Gerald Fink ’62
An annual event, named for Gerald Fink ’62 (above), connects students with alumni in health, policy, medicine and bioscience. Photo by Jonathan Jackson ’19.

The acting director of the National Cancer Institute, a former CEO of a health plan and other alumni met on campus in January to share their experiences with students and discuss the latest cancer treatments and technologies.

The ninth annual Gerald R. Fink ’62 Bioscience Symposium, titled “Amherst at the Forefront of Access to Care and the Treatment of Cancer,” was dedicated to the memory of Rice Cowan Leach ’62, who died in April 2016.

Established in honor of Fink, the symposium enables students who aspire to careers in health policy, medicine and bioscience research to interact with alumni in these fields. About 1,000 people have attended the symposium over the years, noted George W. Carmany ’62, health care investor, former chairman of Tufts Medical Center and member of the Advisory Committee on Education at Harvard Medical School, during the event.

This year’s speakers covered such topics as cancer immunotherapy, lessons from the Ebola and Zika outbreaks, and Leach’s work as an advocate for disenfranchised communities.
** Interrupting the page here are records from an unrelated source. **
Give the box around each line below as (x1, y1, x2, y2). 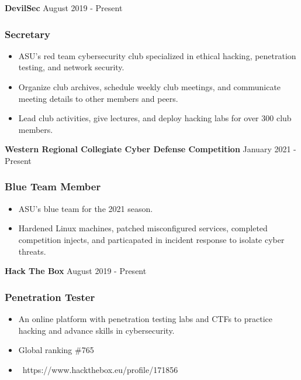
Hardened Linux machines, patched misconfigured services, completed (18, 222, 268, 234)
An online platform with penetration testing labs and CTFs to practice (18, 312, 272, 324)
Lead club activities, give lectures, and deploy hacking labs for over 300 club (18, 112, 292, 124)
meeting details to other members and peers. (18, 92, 178, 104)
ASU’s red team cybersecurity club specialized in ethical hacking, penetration (18, 49, 296, 61)
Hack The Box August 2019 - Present (5, 265, 147, 277)
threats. (18, 245, 46, 257)
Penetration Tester (5, 289, 95, 304)
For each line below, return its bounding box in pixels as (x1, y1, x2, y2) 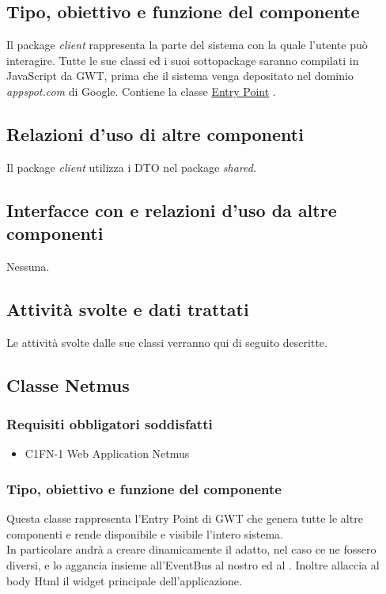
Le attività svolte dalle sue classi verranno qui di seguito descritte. (6, 333, 327, 350)
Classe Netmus (6, 372, 130, 397)
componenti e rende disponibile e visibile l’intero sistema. (6, 525, 283, 542)
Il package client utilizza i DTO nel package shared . (6, 158, 256, 175)
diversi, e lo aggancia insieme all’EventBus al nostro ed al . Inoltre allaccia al (6, 556, 380, 573)
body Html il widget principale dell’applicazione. (6, 572, 242, 588)
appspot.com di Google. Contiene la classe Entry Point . (6, 82, 276, 99)
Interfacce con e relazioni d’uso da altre (6, 197, 337, 222)
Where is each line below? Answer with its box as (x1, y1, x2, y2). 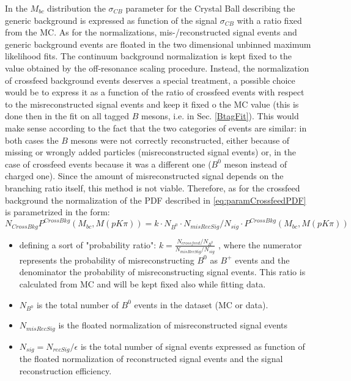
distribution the (47, 2, 106, 14)
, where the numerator (218, 238, 302, 251)
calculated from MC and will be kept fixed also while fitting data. (19, 277, 266, 290)
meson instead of (224, 157, 287, 170)
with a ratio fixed (237, 13, 302, 26)
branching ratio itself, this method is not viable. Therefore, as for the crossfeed (5, 181, 300, 194)
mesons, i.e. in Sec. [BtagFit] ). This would (141, 109, 299, 122)
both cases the (5, 133, 59, 146)
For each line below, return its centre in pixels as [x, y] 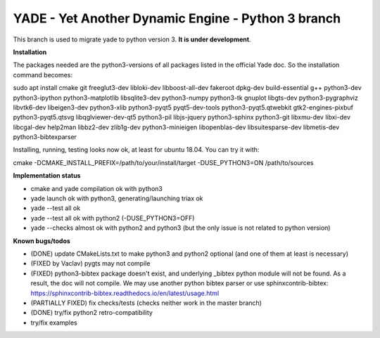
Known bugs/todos [42, 241]
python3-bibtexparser [45, 137]
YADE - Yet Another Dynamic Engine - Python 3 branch [177, 18]
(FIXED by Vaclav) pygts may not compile [90, 264]
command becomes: [43, 74]
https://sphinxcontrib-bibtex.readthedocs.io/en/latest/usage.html [125, 293]
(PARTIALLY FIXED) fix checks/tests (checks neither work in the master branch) [146, 303]
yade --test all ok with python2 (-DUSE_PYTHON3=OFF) [113, 218]
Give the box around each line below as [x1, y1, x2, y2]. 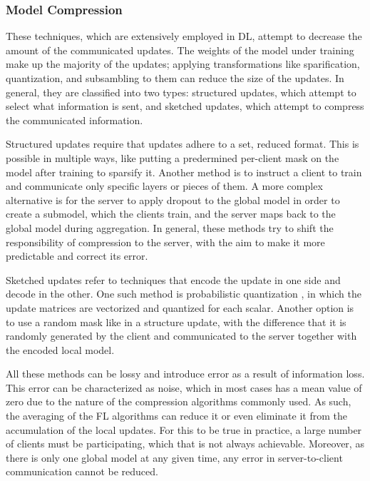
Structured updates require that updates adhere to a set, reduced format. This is [6, 136, 359, 151]
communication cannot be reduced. [6, 464, 158, 479]
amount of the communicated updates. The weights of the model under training [6, 42, 354, 57]
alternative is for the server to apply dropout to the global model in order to [6, 192, 340, 207]
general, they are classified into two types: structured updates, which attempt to [6, 84, 356, 99]
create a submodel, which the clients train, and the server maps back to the [6, 206, 336, 221]
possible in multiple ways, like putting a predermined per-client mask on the [6, 150, 339, 165]
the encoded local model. [6, 342, 115, 357]
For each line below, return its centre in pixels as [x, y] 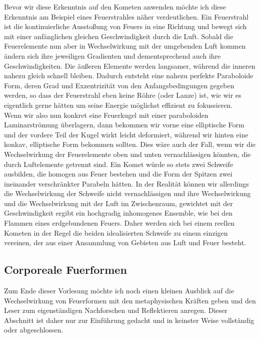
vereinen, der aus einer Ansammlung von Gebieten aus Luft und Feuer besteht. [125, 242]
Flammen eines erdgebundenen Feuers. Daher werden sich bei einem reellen [119, 223]
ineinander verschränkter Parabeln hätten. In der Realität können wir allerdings [126, 183]
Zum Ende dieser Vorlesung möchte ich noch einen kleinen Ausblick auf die [119, 291]
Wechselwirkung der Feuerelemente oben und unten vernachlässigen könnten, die [127, 154]
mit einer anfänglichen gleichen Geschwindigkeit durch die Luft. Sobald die [119, 36]
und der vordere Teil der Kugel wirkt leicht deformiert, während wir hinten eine [126, 134]
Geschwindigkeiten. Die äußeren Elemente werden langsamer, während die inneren [130, 65]
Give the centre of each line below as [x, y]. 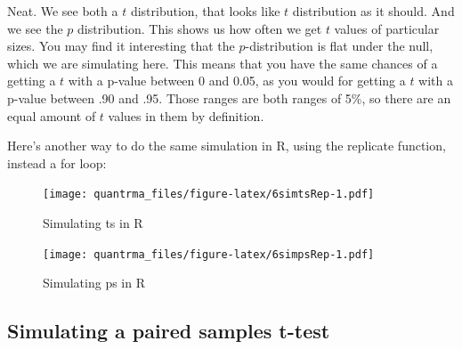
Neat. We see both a [63, 11]
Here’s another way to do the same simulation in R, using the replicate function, [227, 146]
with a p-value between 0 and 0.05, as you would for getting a [237, 81]
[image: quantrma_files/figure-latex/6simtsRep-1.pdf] [209, 195]
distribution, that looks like [205, 11]
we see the [35, 28]
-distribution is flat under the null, [339, 46]
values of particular [387, 28]
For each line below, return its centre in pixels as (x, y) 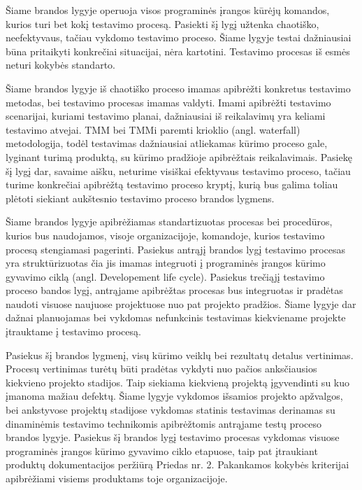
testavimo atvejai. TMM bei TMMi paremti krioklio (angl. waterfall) (153, 129)
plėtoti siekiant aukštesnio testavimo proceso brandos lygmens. (140, 198)
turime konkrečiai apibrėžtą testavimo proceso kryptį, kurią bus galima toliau (172, 184)
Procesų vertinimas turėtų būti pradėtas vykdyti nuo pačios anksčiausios (161, 369)
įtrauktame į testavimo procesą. (73, 331)
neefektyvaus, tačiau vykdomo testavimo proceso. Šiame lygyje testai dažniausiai (179, 37)
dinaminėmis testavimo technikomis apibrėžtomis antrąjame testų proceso (164, 423)
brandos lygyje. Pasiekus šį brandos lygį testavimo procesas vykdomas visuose (173, 437)
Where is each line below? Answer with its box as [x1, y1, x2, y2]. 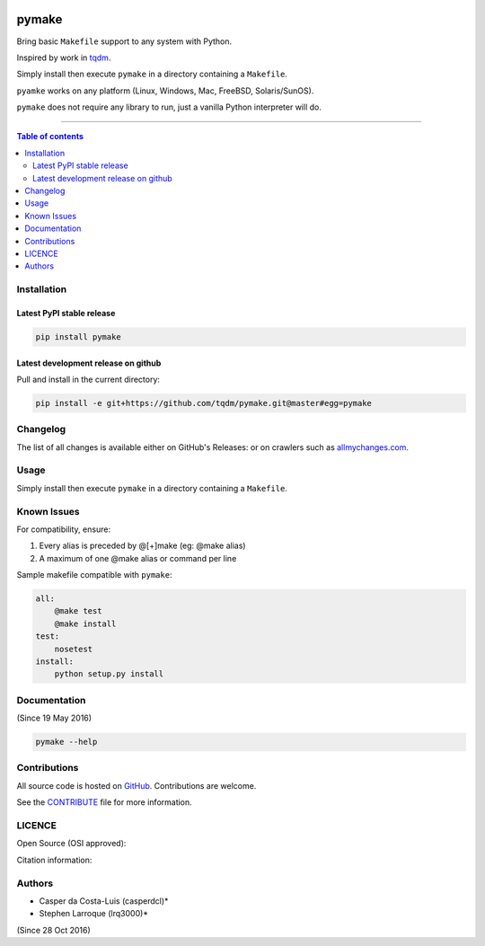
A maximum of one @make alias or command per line [39, 553, 237, 563]
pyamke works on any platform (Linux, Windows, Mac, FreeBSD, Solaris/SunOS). [16, 85, 314, 96]
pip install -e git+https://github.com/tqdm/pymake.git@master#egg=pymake [35, 398, 373, 408]
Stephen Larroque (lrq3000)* [39, 908, 148, 919]
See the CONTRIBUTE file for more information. [16, 797, 192, 808]
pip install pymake [35, 332, 121, 341]
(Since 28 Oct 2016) [16, 924, 92, 935]
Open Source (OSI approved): [16, 838, 127, 849]

Isaiah L. Holloway Jr. ’17, who interned at the Cold Spring Harbor Laboratory, gave a presentation on a new genome- editing tool.

In discussing disease prevention, David M. Lawrence ’62, former chairman and CEO of Kaiser Foundation Health Plan and Kaiser Foundation Hospitals, invoked car travel as a metaphor: Spending more time and resources on treatment than on prevention is like trying to fix accident-prone highways by building more body shops.

The keynote speaker was Douglas Lowy ’64, acting director of the National Cancer Institute, who is best known for developing the technology that underlies the FDA-approved human papillomavirus vaccines.

Lowy talked about “precision medicine,” which uses knowledge of the workings of disease on the molecular level to treat (in this case) cancer. He argued that this approach can also be important in the prevention of disease. 

“Where the individual characteristics of the patient are sufficiently distinct,” he said, “interventions can be concentrated on those who will benefit, sparing expense and side effects for those who will not.”